*Your objective:* Would you write out all of the data exactly as it appears below?

Start of Data section

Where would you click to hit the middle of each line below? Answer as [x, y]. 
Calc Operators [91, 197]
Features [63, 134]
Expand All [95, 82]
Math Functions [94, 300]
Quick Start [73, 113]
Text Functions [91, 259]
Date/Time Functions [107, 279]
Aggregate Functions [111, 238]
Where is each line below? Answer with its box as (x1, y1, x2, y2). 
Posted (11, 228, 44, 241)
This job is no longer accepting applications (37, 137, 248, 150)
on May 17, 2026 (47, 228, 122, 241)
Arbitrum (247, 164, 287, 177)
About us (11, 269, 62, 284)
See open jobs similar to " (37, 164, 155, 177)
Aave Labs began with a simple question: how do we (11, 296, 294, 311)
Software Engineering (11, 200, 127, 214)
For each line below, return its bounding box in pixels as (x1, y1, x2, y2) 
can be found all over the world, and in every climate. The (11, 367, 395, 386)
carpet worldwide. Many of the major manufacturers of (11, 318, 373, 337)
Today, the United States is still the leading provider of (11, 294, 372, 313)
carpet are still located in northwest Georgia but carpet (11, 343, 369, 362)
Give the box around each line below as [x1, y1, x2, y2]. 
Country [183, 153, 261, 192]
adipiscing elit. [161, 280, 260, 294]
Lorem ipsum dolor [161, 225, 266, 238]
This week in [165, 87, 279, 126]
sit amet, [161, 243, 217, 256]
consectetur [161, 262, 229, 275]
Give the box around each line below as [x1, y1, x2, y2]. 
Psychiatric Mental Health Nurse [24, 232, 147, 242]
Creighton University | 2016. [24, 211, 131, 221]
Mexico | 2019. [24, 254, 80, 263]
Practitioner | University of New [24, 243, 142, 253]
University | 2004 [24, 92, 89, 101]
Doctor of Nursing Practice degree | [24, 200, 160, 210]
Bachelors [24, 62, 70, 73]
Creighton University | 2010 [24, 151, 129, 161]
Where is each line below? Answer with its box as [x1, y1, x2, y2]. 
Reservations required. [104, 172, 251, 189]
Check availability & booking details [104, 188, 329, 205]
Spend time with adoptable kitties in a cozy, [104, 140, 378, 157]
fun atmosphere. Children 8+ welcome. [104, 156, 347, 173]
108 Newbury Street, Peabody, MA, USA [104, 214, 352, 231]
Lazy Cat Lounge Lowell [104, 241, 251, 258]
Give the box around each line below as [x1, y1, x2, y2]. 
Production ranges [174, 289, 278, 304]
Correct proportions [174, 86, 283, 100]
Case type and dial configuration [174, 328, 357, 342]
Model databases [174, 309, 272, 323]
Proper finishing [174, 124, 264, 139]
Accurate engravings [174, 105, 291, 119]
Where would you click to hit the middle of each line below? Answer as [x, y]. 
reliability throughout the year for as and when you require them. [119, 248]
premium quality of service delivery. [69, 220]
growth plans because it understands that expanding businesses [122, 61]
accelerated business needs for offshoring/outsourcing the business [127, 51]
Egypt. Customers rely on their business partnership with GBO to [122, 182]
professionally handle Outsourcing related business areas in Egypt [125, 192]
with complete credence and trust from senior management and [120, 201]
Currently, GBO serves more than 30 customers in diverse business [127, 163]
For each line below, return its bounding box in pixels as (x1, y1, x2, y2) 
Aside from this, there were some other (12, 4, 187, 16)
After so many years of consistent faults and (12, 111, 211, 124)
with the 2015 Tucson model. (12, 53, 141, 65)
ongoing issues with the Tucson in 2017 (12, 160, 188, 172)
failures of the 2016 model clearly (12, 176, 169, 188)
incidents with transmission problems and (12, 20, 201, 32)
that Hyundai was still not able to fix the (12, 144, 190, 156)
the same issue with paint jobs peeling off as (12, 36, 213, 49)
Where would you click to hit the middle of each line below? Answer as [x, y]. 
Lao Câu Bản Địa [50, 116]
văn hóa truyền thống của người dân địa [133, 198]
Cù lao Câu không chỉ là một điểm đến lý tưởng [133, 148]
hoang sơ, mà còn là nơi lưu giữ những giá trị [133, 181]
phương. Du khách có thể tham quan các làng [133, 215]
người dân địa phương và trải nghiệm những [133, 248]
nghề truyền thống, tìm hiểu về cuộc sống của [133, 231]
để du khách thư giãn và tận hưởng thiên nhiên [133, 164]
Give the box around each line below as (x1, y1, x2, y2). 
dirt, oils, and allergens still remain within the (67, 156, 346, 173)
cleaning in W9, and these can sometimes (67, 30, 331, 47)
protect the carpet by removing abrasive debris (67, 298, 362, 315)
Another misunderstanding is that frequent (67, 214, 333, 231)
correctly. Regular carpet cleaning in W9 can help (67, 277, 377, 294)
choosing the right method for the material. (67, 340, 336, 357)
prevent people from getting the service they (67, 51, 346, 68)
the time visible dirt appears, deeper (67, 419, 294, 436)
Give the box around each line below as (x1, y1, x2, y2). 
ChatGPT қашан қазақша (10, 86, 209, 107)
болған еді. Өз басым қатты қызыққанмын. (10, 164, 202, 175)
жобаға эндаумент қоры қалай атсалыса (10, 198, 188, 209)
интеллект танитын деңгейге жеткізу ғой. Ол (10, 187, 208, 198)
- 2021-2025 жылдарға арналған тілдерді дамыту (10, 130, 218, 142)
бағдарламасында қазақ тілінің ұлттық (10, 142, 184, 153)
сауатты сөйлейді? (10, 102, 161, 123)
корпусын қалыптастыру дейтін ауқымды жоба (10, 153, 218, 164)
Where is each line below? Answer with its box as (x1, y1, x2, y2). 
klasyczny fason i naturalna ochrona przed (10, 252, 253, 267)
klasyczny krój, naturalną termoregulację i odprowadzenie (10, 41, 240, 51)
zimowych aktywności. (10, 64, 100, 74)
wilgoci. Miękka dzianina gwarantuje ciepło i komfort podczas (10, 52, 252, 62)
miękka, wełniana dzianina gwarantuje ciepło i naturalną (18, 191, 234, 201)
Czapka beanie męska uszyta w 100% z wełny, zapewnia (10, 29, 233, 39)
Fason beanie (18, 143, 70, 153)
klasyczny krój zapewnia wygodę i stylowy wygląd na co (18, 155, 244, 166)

End of Data section

*Output of the task:*
Where would you click to hit the middle of each line below? Answer as [x, y]. 
Calc Operators [91, 197]
Features [63, 134]
Expand All [95, 82]
Math Functions [94, 300]
Quick Start [73, 113]
Text Functions [91, 259]
Date/Time Functions [107, 279]
Aggregate Functions [111, 238]
Where is each line below? Answer with its box as (x1, y1, x2, y2). 
Posted (11, 228, 44, 241)
This job is no longer accepting applications (37, 137, 248, 150)
on May 17, 2026 (47, 228, 122, 241)
Arbitrum (247, 164, 287, 177)
About us (11, 269, 62, 284)
See open jobs similar to " (37, 164, 155, 177)
Aave Labs began with a simple question: how do we (11, 296, 294, 311)
Software Engineering (11, 200, 127, 214)
For each line below, return its bounding box in pixels as (x1, y1, x2, y2) 
can be found all over the world, and in every climate. The (11, 367, 395, 386)
carpet worldwide. Many of the major manufacturers of (11, 318, 373, 337)
Today, the United States is still the leading provider of (11, 294, 372, 313)
carpet are still located in northwest Georgia but carpet (11, 343, 369, 362)
Give the box around each line below as [x1, y1, x2, y2]. 
Country [183, 153, 261, 192]
adipiscing elit. [161, 280, 260, 294]
Lorem ipsum dolor [161, 225, 266, 238]
This week in [165, 87, 279, 126]
sit amet, [161, 243, 217, 256]
consectetur [161, 262, 229, 275]
Give the box around each line below as [x1, y1, x2, y2]. 
Psychiatric Mental Health Nurse [24, 232, 147, 242]
Creighton University | 2016. [24, 211, 131, 221]
Mexico | 2019. [24, 254, 80, 263]
Practitioner | University of New [24, 243, 142, 253]
University | 2004 [24, 92, 89, 101]
Doctor of Nursing Practice degree | [24, 200, 160, 210]
Bachelors [24, 62, 70, 73]
Creighton University | 2010 [24, 151, 129, 161]
Where is each line below? Answer with its box as [x1, y1, x2, y2]. 
Reservations required. [104, 172, 251, 189]
Check availability & booking details [104, 188, 329, 205]
Spend time with adoptable kitties in a cozy, [104, 140, 378, 157]
fun atmosphere. Children 8+ welcome. [104, 156, 347, 173]
108 Newbury Street, Peabody, MA, USA [104, 214, 352, 231]
Lazy Cat Lounge Lowell [104, 241, 251, 258]
Give the box around each line below as [x1, y1, x2, y2]. 
Production ranges [174, 289, 278, 304]
Correct proportions [174, 86, 283, 100]
Case type and dial configuration [174, 328, 357, 342]
Model databases [174, 309, 272, 323]
Proper finishing [174, 124, 264, 139]
Accurate engravings [174, 105, 291, 119]
Where would you click to hit the middle of each line below? Answer as [x, y]. 
reliability throughout the year for as and when you require them. [119, 248]
premium quality of service delivery. [69, 220]
growth plans because it understands that expanding businesses [122, 61]
accelerated business needs for offshoring/outsourcing the business [127, 51]
Egypt. Customers rely on their business partnership with GBO to [122, 182]
professionally handle Outsourcing related business areas in Egypt [125, 192]
with complete credence and trust from senior management and [120, 201]
Currently, GBO serves more than 30 customers in diverse business [127, 163]
For each line below, return its bounding box in pixels as (x1, y1, x2, y2) 
Aside from this, there were some other (12, 4, 187, 16)
After so many years of consistent faults and (12, 111, 211, 124)
with the 2015 Tucson model. (12, 53, 141, 65)
ongoing issues with the Tucson in 2017 (12, 160, 188, 172)
failures of the 2016 model clearly (12, 176, 169, 188)
incidents with transmission problems and (12, 20, 201, 32)
that Hyundai was still not able to fix the (12, 144, 190, 156)
the same issue with paint jobs peeling off as (12, 36, 213, 49)
Where would you click to hit the middle of each line below? Answer as [x, y]. 
Lao Câu Bản Địa [50, 116]
văn hóa truyền thống của người dân địa [133, 198]
Cù lao Câu không chỉ là một điểm đến lý tưởng [133, 148]
hoang sơ, mà còn là nơi lưu giữ những giá trị [133, 181]
phương. Du khách có thể tham quan các làng [133, 215]
người dân địa phương và trải nghiệm những [133, 248]
nghề truyền thống, tìm hiểu về cuộc sống của [133, 231]
để du khách thư giãn và tận hưởng thiên nhiên [133, 164]
Give the box around each line below as (x1, y1, x2, y2). 
dirt, oils, and allergens still remain within the (67, 156, 346, 173)
cleaning in W9, and these can sometimes (67, 30, 331, 47)
protect the carpet by removing abrasive debris (67, 298, 362, 315)
Another misunderstanding is that frequent (67, 214, 333, 231)
correctly. Regular carpet cleaning in W9 can help (67, 277, 377, 294)
choosing the right method for the material. (67, 340, 336, 357)
prevent people from getting the service they (67, 51, 346, 68)
the time visible dirt appears, deeper (67, 419, 294, 436)
Give the box around each line below as (x1, y1, x2, y2). 
ChatGPT қашан қазақша (10, 86, 209, 107)
болған еді. Өз басым қатты қызыққанмын. (10, 164, 202, 175)
жобаға эндаумент қоры қалай атсалыса (10, 198, 188, 209)
интеллект танитын деңгейге жеткізу ғой. Ол (10, 187, 208, 198)
- 2021-2025 жылдарға арналған тілдерді дамыту (10, 130, 218, 142)
бағдарламасында қазақ тілінің ұлттық (10, 142, 184, 153)
сауатты сөйлейді? (10, 102, 161, 123)
корпусын қалыптастыру дейтін ауқымды жоба (10, 153, 218, 164)
Where is each line below? Answer with its box as (x1, y1, x2, y2). 
klasyczny fason i naturalna ochrona przed (10, 252, 253, 267)
klasyczny krój, naturalną termoregulację i odprowadzenie (10, 41, 240, 51)
zimowych aktywności. (10, 64, 100, 74)
wilgoci. Miękka dzianina gwarantuje ciepło i komfort podczas (10, 52, 252, 62)
miękka, wełniana dzianina gwarantuje ciepło i naturalną (18, 191, 234, 201)
Czapka beanie męska uszyta w 100% z wełny, zapewnia (10, 29, 233, 39)
Fason beanie (18, 143, 70, 153)
klasyczny krój zapewnia wygodę i stylowy wygląd na co (18, 155, 244, 166)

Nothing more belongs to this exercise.